What to do
Set out exactly, line by line, the stretch of data below that begins at the line containing "For each line below, return its bounding" and ends at the line containing "know full well", with both ends kept.
----- Provided material -----
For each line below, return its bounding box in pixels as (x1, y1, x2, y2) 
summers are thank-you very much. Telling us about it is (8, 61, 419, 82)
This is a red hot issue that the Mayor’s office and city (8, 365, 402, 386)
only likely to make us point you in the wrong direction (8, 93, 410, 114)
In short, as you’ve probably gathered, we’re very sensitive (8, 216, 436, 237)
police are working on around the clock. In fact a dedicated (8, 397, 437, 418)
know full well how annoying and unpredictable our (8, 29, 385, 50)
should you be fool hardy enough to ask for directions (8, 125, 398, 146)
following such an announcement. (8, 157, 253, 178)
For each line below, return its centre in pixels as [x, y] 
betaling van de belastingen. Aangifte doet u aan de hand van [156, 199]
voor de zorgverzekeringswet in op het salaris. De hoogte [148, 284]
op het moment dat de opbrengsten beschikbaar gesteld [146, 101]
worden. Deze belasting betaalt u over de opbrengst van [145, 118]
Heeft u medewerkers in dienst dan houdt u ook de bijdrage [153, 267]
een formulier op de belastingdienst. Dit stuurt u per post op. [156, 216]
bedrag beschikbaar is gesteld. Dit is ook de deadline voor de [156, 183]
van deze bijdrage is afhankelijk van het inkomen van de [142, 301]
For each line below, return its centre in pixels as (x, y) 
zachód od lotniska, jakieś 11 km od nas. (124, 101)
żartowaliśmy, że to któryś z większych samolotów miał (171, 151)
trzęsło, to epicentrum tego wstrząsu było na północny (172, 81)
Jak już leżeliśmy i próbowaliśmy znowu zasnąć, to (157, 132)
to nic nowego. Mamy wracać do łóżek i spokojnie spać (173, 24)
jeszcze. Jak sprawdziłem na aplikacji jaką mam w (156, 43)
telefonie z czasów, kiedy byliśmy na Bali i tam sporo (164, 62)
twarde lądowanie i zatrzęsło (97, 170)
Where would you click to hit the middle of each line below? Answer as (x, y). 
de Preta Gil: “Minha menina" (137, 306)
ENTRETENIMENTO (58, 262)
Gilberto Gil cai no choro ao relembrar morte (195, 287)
-----
----- Provided material -----
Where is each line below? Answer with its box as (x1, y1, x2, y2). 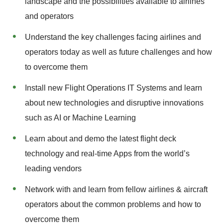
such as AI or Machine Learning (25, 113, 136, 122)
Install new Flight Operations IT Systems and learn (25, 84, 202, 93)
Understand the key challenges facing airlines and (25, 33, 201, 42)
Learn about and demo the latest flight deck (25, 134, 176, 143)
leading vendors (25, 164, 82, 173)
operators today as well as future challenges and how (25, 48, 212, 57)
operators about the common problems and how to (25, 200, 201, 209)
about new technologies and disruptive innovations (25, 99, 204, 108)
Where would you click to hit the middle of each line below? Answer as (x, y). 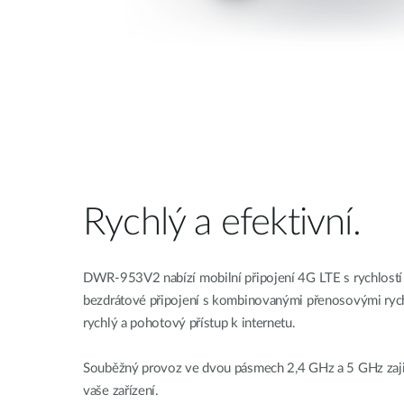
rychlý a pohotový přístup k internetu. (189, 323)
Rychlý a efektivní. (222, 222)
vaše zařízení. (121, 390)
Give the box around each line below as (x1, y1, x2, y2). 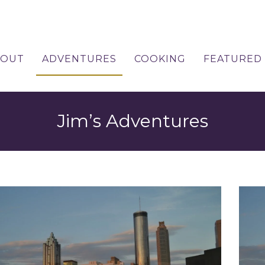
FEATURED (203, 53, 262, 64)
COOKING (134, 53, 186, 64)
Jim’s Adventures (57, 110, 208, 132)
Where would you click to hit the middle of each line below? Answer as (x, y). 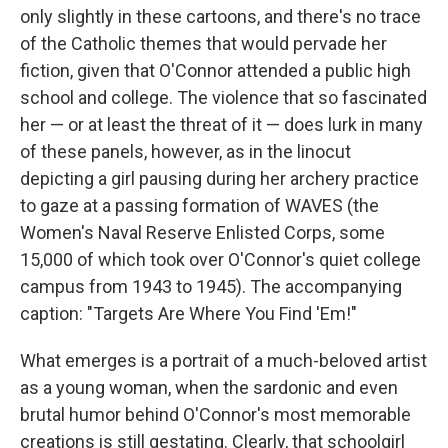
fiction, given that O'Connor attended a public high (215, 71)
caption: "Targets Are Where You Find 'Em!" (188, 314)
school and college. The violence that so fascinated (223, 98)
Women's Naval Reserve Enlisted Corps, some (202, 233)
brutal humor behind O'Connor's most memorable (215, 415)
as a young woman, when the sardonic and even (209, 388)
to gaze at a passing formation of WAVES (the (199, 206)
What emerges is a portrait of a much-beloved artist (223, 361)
-----
----- Provided material -----
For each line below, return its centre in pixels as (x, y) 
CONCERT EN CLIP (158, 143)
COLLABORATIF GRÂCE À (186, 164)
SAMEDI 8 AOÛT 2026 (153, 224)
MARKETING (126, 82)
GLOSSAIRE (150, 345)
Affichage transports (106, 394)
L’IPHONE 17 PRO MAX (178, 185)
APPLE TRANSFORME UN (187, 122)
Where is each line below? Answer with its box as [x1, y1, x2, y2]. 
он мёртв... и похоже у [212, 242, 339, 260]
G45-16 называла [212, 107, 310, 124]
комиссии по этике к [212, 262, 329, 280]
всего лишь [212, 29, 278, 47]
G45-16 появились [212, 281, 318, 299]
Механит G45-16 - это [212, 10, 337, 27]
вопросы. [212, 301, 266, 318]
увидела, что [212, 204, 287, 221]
-----
Task solution
For each line below, return its bounding box in pixels as (x1, y1, x2, y2) 
summers are thank-you very much. Telling us about it is (8, 61, 419, 82)
This is a red hot issue that the Mayor’s office and city (8, 365, 402, 386)
only likely to make us point you in the wrong direction (8, 93, 410, 114)
In short, as you’ve probably gathered, we’re very sensitive (8, 216, 436, 237)
police are working on around the clock. In fact a dedicated (8, 397, 437, 418)
know full well how annoying and unpredictable our (8, 29, 385, 50)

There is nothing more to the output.